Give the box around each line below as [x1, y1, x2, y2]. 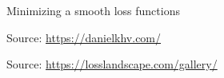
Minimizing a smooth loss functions [6, 2, 180, 18]
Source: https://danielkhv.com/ [6, 29, 162, 45]
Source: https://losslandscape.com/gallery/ [6, 56, 218, 72]
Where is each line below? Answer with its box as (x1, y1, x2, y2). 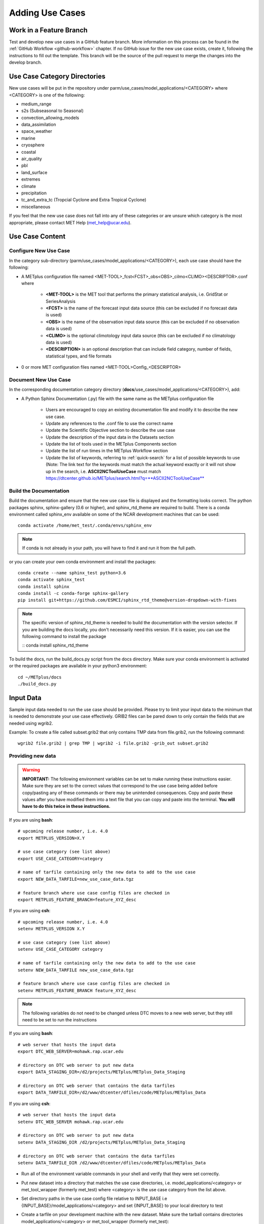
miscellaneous (21, 204, 51, 210)
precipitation (21, 190, 47, 196)
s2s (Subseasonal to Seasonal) (21, 108, 84, 114)
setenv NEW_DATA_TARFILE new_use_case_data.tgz (18, 967, 134, 973)
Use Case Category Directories (9, 72, 106, 81)
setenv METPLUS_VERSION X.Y (18, 926, 85, 932)
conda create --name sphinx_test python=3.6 (18, 570, 127, 575)
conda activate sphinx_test (18, 577, 85, 583)
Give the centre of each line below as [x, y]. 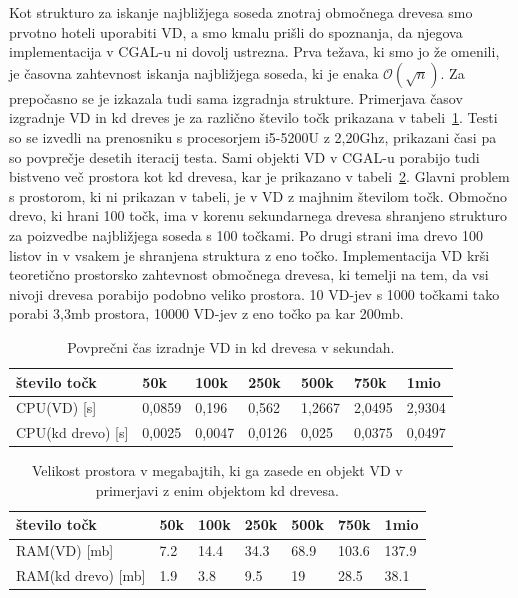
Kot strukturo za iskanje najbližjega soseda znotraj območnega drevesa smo [241, 12]
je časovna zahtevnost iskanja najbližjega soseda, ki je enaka [194, 72]
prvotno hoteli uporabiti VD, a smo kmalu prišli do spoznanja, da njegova [236, 31]
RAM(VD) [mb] [65, 550]
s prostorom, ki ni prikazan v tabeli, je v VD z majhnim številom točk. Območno [258, 195]
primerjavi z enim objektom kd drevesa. [217, 489]
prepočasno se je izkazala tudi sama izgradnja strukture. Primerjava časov [236, 97]
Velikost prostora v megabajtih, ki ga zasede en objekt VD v [217, 470]
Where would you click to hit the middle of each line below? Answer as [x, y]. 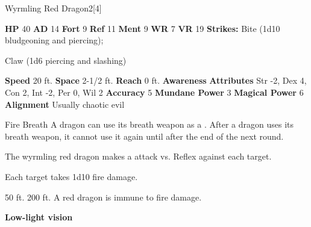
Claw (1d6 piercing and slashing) [66, 60]
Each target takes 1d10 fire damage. [71, 176]
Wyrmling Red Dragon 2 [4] [53, 8]
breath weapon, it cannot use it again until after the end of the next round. [144, 136]
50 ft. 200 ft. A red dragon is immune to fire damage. [103, 197]
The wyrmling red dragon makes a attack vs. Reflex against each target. [138, 156]
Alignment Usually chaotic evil [65, 104]
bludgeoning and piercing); [54, 40]
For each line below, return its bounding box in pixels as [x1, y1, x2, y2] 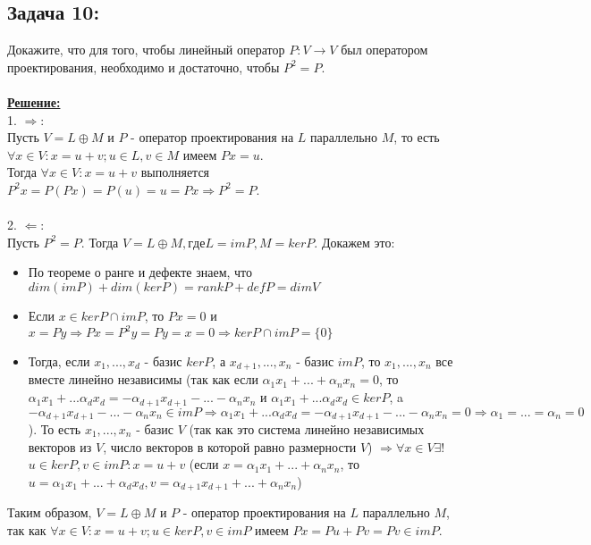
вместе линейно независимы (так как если [28, 370, 258, 389]
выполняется [140, 163, 210, 181]
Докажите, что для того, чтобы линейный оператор [7, 40, 285, 59]
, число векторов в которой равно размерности [103, 437, 357, 456]
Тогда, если [28, 352, 90, 371]
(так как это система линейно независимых [189, 419, 425, 438]
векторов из [28, 437, 92, 456]
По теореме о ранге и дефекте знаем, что [28, 263, 253, 281]
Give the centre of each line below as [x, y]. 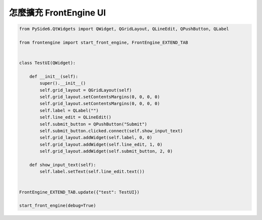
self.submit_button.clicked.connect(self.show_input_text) [111, 131]
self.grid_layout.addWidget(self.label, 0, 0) [96, 138]
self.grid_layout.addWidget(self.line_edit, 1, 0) [101, 144]
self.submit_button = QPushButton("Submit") [93, 124]
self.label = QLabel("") [69, 110]
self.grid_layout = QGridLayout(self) [86, 90]
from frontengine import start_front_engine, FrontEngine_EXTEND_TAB [104, 42]
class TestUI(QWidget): [48, 63]
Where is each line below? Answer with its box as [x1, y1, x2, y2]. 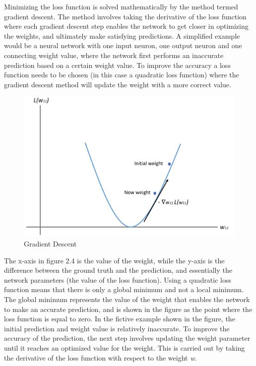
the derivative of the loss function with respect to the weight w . [4, 352, 197, 363]
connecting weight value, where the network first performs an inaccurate [4, 50, 224, 60]
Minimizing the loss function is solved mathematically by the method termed [4, 1, 238, 11]
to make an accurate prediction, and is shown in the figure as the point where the [4, 304, 253, 314]
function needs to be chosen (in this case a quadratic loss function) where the [4, 69, 239, 80]
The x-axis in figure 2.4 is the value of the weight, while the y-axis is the [4, 255, 225, 265]
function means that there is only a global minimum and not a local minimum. [4, 284, 244, 295]
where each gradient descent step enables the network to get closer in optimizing [4, 21, 249, 31]
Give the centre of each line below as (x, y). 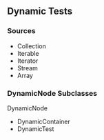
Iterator (28, 61)
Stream (27, 68)
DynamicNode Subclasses (52, 93)
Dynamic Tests (40, 11)
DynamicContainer (44, 121)
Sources (21, 31)
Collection (31, 46)
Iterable (28, 53)
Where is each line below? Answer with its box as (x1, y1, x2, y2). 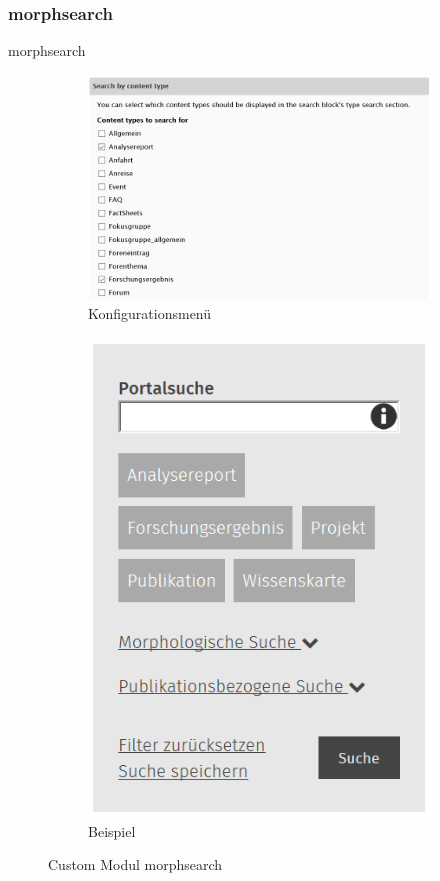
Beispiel (88, 820, 136, 841)
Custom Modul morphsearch (48, 854, 223, 875)
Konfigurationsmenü (88, 303, 212, 324)
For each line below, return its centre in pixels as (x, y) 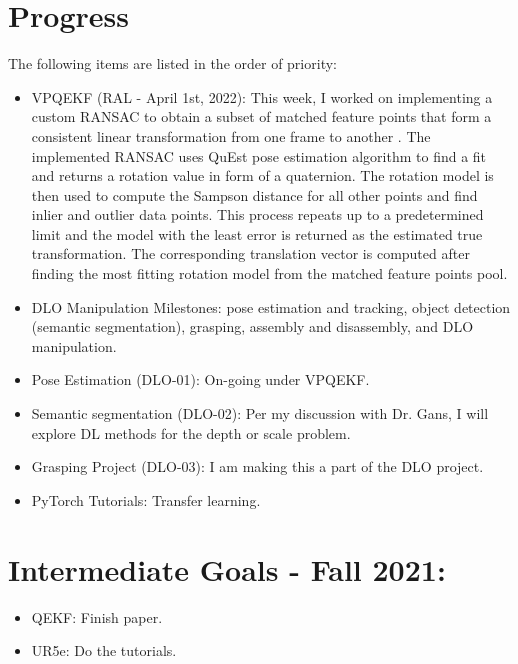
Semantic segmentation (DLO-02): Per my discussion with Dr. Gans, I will (260, 413)
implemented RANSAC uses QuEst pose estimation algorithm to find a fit (259, 155)
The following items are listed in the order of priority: (172, 63)
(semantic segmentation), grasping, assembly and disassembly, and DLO (252, 326)
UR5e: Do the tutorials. (104, 650)
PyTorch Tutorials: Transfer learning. (146, 499)
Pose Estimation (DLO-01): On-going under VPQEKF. (200, 379)
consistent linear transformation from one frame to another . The (231, 135)
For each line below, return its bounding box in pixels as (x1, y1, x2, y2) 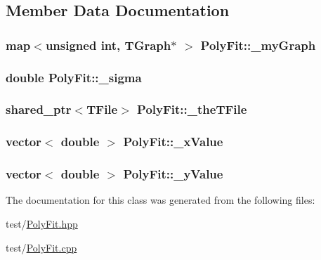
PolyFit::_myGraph (200, 36, 316, 53)
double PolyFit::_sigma (6, 68, 142, 86)
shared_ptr (6, 100, 72, 118)
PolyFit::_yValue (123, 165, 223, 183)
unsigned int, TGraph (45, 36, 171, 53)
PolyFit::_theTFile (137, 100, 247, 118)
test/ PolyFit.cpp (6, 240, 77, 254)
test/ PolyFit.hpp (6, 216, 78, 230)
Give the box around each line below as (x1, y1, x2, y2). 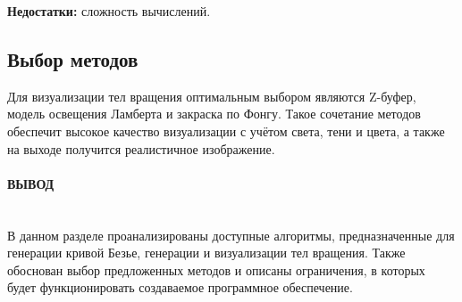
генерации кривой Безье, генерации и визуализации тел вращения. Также (7, 243, 406, 262)
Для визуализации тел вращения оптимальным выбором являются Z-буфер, (7, 86, 416, 105)
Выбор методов (7, 45, 139, 72)
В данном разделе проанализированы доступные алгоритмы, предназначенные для (7, 225, 455, 244)
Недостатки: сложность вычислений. (7, 2, 211, 20)
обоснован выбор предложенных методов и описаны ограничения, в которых (7, 260, 425, 279)
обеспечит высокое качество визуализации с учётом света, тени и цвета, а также (7, 121, 445, 140)
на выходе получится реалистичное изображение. (7, 139, 275, 158)
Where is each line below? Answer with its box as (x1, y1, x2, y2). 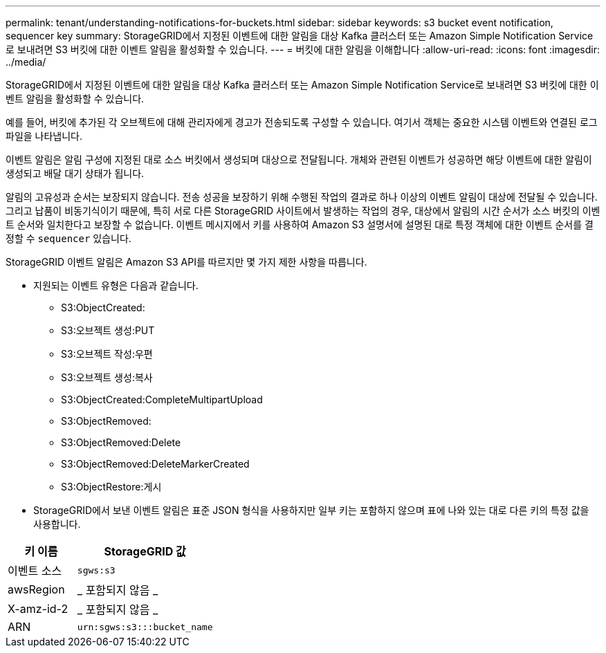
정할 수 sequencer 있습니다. (6, 232, 131, 244)
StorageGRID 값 (104, 544, 186, 558)
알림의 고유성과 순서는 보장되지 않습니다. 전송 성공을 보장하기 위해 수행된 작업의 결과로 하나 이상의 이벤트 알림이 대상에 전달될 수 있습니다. (6, 191, 598, 203)
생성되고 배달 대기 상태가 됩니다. (6, 167, 145, 179)
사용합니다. (33, 518, 81, 530)
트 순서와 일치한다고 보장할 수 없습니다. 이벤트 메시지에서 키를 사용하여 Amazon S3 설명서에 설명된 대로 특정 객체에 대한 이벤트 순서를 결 (6, 219, 594, 230)
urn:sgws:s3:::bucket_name (77, 621, 213, 632)
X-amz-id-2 (8, 602, 68, 616)
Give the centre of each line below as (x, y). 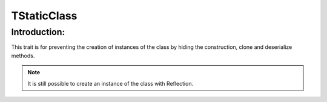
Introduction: (38, 32)
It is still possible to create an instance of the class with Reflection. (111, 83)
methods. (23, 56)
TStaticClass (44, 16)
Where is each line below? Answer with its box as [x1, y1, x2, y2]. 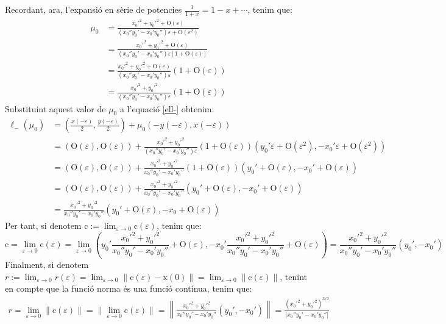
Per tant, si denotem [5, 218, 82, 231]
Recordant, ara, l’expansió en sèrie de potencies [5, 3, 182, 15]
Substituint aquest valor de [5, 102, 106, 115]
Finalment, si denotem [5, 258, 89, 271]
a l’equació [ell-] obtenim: [119, 102, 214, 115]
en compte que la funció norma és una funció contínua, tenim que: [5, 282, 252, 295]
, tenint [280, 270, 308, 283]
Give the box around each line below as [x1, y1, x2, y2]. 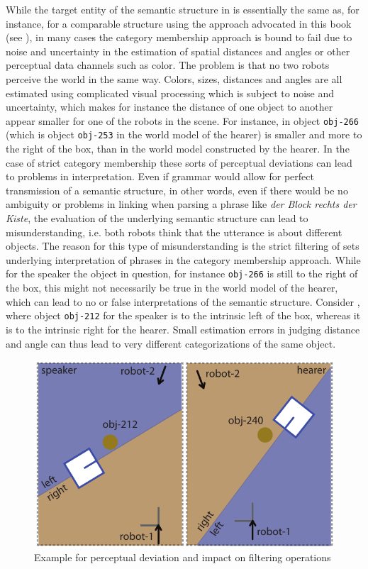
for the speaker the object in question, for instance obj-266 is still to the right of [6, 266, 358, 281]
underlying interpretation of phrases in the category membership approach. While [6, 252, 361, 267]
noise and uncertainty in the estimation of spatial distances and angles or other [6, 43, 350, 58]
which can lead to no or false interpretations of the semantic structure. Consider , [6, 294, 360, 309]
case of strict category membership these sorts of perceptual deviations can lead [6, 155, 352, 170]
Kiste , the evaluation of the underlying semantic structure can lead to [6, 211, 308, 226]
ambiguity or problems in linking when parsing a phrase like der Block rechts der [6, 197, 357, 211]
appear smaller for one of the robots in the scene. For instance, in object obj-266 [6, 113, 359, 128]
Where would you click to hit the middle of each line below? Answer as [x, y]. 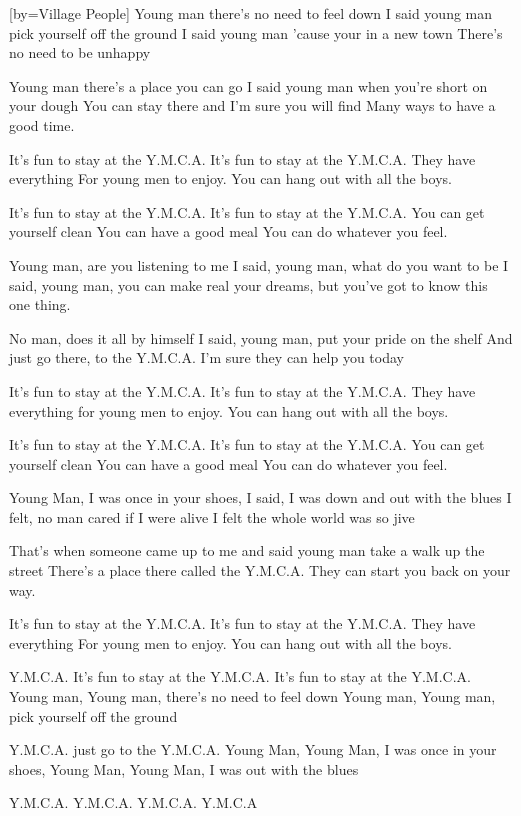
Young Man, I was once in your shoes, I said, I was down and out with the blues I [260, 497]
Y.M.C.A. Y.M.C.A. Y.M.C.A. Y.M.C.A [133, 802]
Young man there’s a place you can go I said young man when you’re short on [248, 85]
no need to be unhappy [80, 52]
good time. [42, 124]
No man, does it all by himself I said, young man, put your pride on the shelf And [261, 337]
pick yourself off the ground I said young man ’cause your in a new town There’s [256, 32]
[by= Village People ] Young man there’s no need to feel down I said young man [251, 13]
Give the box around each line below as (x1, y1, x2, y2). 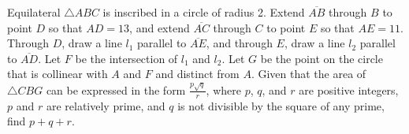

--

Show every line of the material above in which "setenv" is present.

EXERCISE OUTPUT ::
setenv NEW_DATA_TARFILE new_use_case_data.tgz (18, 967, 134, 973)
setenv METPLUS_VERSION X.Y (18, 926, 85, 932)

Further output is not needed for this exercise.